AMD B+G+S+TR7 = 46.62%
Intel ER+SR+Atoms+RaptorE = 54.38%
AMD adds Milan+TR5 = 29.93%
Intel adds Ice+RocketE = 70.07%
AMD adds Rome+TR3 = 14.72%
Intel adds Cascades+Coffee Refresh E = 85.28%
AMD adds Naples+TR2+TR1 7.78%
Intel adds Skylake+CoffeeE = 92.22%
AMD aforementioned = 3.26%
Intel adds BW+HW+Ivy = 96.73%
To calculate cores share, to see current server SKU supply, trade-in and sales trend across 817 individual Epyc, Threadripper and Xeon server and workstation SKUs, to compare AMD and Intel directly competitive SKUs that takes a bit more work on channel supply data dropped into your own Excell file see Server Today and lift the data from the first table down;
https://seekingalpha.com/instablog/5030701-mike-bruzzone/5509267-server-today
On AMD Instinct accelerators, very few as in count the number on your fingers escape their commercial use base. Under AMD license provision? While Mi125 is readably available from open market sources Mi2x0 and M13x0_ are not. Certainly not as many as Nvidia Blackwell, Hopper and Ampere. If AMD accelerators were more readily available in the broker market and usually begins with academic use subject learning, perhaps AMD accelerators would be better understood. Then again that may not be what Instinct end customers want on their own application development tools and keeping uses proprietary to themselves. mb
Pretty neat stuff. Some competition in the stratosphere. Now, will we ever see CDNA come back to us mortals in the small ISV space?
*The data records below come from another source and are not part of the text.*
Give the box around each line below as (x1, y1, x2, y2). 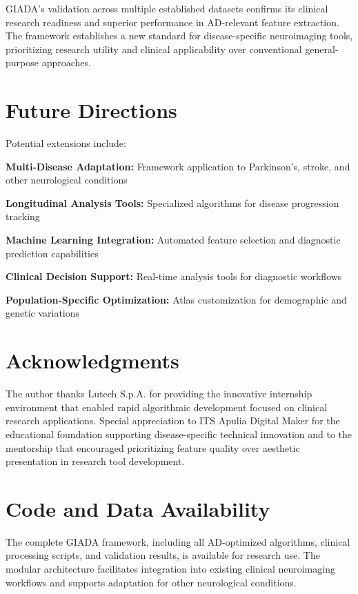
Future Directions (6, 96, 177, 124)
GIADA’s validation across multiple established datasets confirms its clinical (6, 1, 328, 15)
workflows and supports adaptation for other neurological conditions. (6, 575, 297, 589)
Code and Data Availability (6, 494, 270, 522)
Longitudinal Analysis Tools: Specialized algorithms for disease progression (6, 195, 339, 210)
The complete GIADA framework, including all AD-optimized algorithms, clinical (6, 534, 350, 548)
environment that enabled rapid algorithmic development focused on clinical (6, 399, 328, 414)
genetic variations (6, 306, 80, 320)

AWS will rent me a VM with nV HPUs but not Mi300. Azure and Oracle claim to offer Mi300 but darned if I can find a way to provision such a VM. AMD should sell PCIe (a) cards with CDNA3/4 chips. It does not have to be a 1300 TF16 monster, 650 is fine. AI bubble is going to pop one day and when that happens AMD risks facing it’s old conundrum: all the software is written for CUDA. Few in the ISV world can afford the price of an 8 way MI300 machine… we need a reprise of the Radeon VII.